Locate the word "English" in the entries below, then gather every line that holds it.

* _Excerpted data_
☆ ☆ ☆
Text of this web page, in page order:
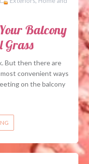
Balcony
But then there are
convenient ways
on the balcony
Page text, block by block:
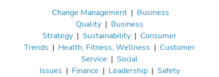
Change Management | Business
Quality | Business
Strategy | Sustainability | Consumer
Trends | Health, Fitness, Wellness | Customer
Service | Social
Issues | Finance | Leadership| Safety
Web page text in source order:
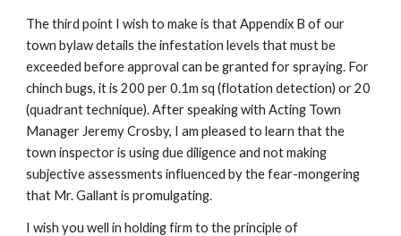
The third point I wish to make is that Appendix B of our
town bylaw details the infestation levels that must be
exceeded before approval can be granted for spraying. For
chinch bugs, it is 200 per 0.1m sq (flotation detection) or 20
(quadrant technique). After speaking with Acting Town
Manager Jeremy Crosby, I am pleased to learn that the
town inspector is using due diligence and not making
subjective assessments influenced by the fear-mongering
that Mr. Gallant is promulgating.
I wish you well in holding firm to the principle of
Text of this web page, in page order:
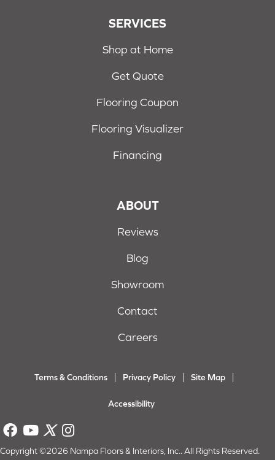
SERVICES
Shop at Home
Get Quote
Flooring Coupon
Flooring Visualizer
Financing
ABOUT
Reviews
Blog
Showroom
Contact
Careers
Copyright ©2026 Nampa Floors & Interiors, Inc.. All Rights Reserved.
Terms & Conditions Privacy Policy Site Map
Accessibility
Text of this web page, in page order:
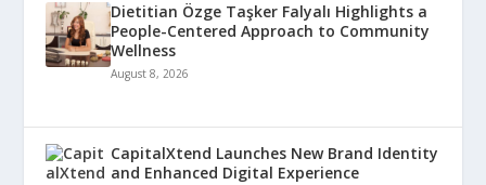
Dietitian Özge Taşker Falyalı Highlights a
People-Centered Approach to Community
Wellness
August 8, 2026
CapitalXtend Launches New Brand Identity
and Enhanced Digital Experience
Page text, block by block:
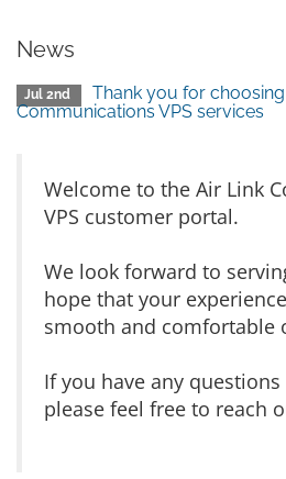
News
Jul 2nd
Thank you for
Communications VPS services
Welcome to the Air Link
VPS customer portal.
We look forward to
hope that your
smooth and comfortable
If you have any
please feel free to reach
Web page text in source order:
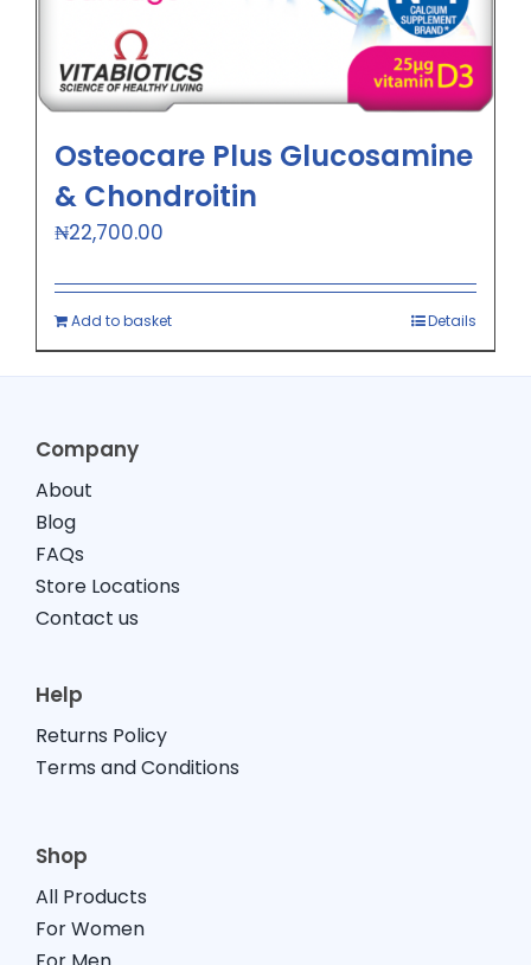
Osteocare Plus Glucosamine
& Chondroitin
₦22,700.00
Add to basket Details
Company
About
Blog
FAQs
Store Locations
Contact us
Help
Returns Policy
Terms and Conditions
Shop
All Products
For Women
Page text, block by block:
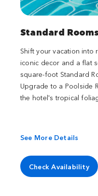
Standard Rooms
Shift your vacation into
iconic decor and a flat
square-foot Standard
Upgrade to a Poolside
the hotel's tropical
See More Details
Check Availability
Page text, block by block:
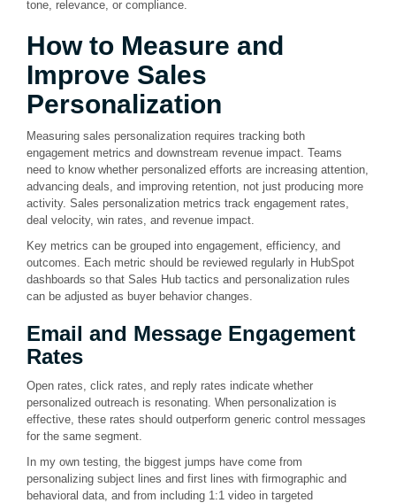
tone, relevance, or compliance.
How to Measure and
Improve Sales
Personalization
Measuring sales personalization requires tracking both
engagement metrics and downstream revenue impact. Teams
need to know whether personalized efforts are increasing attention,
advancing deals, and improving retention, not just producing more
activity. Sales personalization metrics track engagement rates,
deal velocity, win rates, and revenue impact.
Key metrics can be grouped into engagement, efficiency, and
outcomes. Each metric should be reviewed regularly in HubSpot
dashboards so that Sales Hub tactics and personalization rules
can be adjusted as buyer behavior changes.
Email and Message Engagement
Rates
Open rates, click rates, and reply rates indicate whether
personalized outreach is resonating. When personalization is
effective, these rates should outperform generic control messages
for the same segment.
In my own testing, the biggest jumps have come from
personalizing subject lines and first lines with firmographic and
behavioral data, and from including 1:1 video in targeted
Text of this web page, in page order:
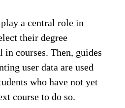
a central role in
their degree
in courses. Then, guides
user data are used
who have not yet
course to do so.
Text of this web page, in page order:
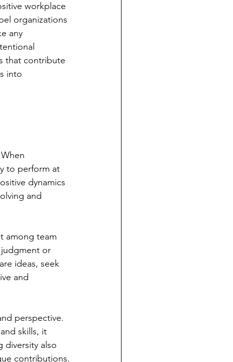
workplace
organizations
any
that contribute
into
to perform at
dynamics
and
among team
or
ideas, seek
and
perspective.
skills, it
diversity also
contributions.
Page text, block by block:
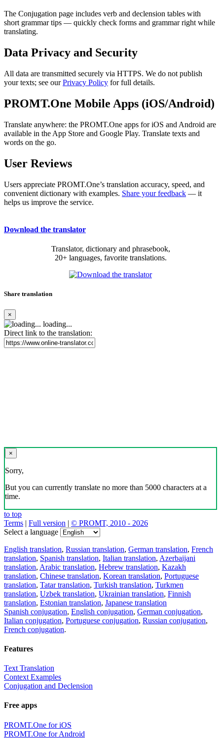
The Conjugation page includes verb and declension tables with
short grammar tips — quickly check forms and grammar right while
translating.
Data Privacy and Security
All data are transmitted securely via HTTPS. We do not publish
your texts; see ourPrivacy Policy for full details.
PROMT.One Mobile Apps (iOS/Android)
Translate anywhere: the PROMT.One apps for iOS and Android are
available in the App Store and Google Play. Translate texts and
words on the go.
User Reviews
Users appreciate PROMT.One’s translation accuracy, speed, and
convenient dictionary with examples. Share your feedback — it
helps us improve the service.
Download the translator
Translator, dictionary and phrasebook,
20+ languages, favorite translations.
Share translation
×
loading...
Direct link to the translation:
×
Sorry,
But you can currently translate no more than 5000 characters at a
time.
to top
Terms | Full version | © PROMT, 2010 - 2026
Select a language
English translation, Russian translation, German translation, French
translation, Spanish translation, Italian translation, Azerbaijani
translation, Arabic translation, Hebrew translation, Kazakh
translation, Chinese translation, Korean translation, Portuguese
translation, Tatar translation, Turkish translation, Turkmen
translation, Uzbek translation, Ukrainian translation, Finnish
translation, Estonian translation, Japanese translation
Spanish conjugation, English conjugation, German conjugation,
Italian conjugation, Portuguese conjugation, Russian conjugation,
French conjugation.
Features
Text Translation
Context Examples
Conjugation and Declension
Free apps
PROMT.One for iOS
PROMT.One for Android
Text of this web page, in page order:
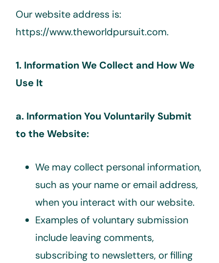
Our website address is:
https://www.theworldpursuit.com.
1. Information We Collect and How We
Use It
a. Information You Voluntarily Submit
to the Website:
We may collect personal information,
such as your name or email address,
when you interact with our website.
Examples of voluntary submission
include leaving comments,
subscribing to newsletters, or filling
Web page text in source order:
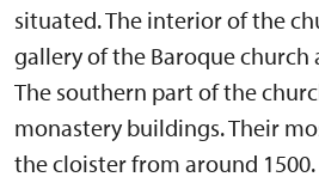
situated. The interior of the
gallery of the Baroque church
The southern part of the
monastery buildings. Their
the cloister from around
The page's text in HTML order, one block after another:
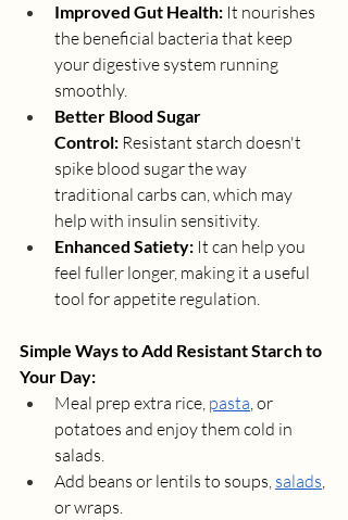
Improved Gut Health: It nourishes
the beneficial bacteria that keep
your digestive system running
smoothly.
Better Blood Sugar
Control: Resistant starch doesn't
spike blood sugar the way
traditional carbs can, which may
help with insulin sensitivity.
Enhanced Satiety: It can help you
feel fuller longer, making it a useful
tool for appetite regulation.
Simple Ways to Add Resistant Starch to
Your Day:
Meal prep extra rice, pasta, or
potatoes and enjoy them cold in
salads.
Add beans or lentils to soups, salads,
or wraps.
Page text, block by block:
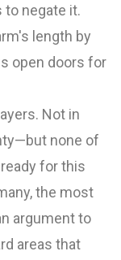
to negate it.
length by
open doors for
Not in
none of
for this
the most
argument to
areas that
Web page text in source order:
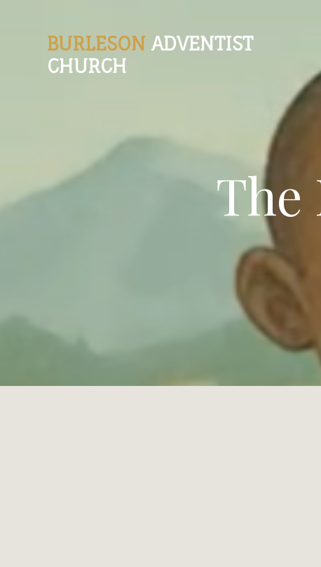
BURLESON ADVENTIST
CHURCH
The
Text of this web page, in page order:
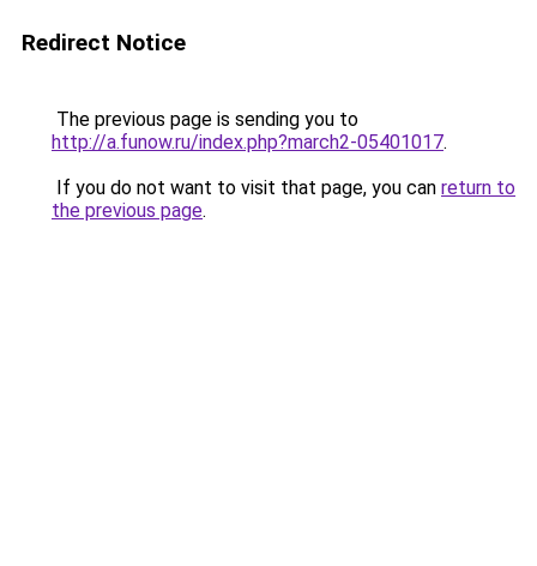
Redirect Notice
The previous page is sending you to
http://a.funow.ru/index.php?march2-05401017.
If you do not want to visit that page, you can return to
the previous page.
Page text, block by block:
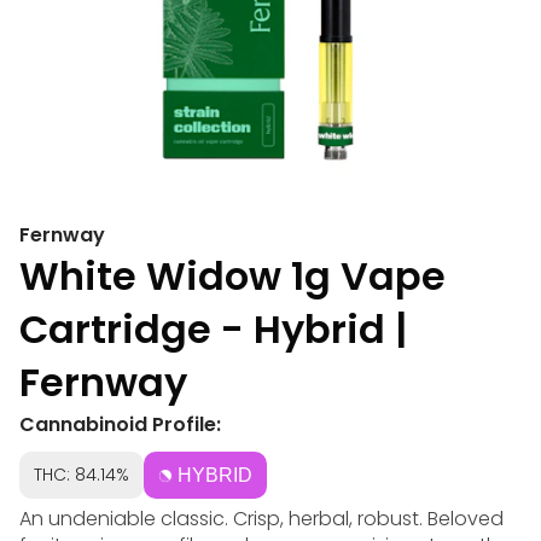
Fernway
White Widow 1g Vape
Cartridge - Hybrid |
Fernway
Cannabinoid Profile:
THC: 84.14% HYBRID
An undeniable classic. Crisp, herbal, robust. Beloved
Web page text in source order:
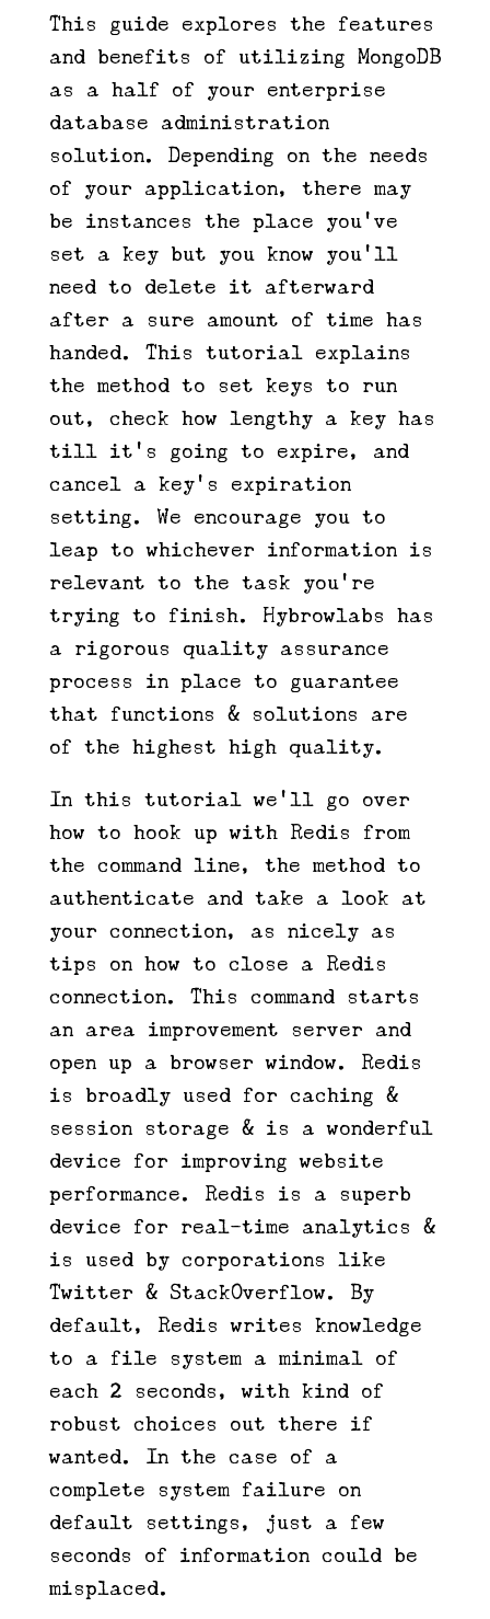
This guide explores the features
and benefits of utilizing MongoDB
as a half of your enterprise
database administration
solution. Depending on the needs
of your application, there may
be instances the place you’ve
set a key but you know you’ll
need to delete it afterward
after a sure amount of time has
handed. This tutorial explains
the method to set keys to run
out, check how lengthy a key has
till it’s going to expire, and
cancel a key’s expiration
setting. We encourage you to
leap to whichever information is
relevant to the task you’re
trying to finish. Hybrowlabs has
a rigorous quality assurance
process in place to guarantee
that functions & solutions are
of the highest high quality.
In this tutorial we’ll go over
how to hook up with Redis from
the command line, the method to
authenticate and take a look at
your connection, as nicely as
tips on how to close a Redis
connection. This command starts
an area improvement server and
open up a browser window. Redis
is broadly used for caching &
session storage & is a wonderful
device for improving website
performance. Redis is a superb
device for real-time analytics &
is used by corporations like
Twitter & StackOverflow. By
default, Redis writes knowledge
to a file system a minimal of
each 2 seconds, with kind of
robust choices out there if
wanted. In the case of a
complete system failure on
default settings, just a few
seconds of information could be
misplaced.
☆ ☆ ☆
* _Answer for this exercise_
English translation, Russian translation, German translation, French
Spanish conjugation, English conjugation, German conjugation,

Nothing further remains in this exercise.